◆ The data
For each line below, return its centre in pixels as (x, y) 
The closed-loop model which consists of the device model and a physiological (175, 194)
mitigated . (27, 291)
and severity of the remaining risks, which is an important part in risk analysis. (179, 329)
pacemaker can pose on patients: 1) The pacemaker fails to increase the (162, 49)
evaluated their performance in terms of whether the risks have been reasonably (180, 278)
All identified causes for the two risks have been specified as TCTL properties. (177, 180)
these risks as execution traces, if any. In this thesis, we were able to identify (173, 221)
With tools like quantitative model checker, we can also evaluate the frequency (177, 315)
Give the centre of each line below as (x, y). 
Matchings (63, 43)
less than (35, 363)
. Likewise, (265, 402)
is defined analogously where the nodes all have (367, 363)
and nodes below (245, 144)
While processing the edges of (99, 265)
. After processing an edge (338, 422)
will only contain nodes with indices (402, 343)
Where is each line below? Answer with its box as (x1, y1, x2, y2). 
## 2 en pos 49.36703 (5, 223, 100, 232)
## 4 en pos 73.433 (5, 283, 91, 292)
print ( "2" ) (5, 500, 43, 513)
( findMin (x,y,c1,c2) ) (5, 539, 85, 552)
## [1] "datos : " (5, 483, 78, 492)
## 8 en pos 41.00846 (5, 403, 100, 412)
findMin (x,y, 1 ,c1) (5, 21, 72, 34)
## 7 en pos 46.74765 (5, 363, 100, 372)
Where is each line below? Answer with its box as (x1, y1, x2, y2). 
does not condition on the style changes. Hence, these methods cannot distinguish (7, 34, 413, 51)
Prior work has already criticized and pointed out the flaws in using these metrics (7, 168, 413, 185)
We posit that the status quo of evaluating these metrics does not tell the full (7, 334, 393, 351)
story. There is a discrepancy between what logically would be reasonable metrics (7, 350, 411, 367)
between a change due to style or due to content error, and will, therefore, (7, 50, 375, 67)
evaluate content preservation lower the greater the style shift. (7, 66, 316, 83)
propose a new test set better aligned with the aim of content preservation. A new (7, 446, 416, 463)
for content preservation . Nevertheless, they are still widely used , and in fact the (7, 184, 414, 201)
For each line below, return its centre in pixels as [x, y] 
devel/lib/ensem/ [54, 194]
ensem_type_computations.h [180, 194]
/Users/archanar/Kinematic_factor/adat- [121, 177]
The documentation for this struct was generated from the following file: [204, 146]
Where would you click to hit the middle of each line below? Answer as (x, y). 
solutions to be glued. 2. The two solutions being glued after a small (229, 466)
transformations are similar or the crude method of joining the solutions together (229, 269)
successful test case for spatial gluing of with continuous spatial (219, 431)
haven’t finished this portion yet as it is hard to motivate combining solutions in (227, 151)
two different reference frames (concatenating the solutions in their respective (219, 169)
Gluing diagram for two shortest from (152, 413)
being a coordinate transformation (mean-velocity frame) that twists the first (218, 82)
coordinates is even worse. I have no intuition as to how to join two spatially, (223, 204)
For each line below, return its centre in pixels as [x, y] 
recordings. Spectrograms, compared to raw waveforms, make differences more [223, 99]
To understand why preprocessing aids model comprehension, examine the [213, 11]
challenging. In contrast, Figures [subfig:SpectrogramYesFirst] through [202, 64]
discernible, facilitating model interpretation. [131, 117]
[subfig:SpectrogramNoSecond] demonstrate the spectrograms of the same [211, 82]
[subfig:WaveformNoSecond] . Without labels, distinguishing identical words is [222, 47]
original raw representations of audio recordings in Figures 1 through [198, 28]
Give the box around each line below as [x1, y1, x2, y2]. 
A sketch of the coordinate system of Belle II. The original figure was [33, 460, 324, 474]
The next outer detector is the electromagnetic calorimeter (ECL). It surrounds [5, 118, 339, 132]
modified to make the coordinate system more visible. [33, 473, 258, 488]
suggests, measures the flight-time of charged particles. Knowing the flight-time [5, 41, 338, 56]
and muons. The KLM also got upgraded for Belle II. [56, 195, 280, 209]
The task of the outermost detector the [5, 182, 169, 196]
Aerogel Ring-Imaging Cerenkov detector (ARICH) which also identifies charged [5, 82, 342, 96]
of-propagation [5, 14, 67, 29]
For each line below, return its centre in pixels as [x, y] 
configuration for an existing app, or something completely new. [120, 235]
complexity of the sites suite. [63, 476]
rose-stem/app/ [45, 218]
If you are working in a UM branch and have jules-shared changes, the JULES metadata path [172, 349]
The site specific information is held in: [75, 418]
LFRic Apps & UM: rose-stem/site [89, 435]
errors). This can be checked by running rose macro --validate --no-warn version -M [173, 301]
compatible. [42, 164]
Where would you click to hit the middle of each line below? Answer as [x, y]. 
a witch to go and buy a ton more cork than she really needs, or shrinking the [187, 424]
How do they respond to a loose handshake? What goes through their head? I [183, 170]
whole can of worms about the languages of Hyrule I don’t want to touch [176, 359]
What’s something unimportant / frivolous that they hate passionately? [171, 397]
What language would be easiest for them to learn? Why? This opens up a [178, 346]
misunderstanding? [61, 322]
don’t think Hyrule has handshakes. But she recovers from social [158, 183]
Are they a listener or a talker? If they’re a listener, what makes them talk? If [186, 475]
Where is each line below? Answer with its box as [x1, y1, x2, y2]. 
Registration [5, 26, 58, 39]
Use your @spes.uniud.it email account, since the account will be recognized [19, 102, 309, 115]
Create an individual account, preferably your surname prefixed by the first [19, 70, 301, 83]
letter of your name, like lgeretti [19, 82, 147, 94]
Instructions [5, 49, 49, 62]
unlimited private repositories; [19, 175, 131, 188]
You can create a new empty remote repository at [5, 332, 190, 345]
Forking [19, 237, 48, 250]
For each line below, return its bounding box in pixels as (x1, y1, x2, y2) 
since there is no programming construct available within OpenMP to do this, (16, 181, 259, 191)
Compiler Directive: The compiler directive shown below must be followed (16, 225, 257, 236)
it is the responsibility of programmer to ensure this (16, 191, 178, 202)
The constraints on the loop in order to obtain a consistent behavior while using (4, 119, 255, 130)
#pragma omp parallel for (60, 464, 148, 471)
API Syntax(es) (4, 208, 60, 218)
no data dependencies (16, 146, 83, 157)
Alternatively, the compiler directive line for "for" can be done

◆ Exercise instructions
Above are the entries; repeat their lines exactly, from the first through the one that contains "With tools like".

◆ Result below
For each line below, return its centre in pixels as (x, y) 
The closed-loop model which consists of the device model and a physiological (175, 194)
mitigated . (27, 291)
and severity of the remaining risks, which is an important part in risk analysis. (179, 329)
pacemaker can pose on patients: 1) The pacemaker fails to increase the (162, 49)
evaluated their performance in terms of whether the risks have been reasonably (180, 278)
All identified causes for the two risks have been specified as TCTL properties. (177, 180)
these risks as execution traces, if any. In this thesis, we were able to identify (173, 221)
With tools like quantitative model checker, we can also evaluate the frequency (177, 315)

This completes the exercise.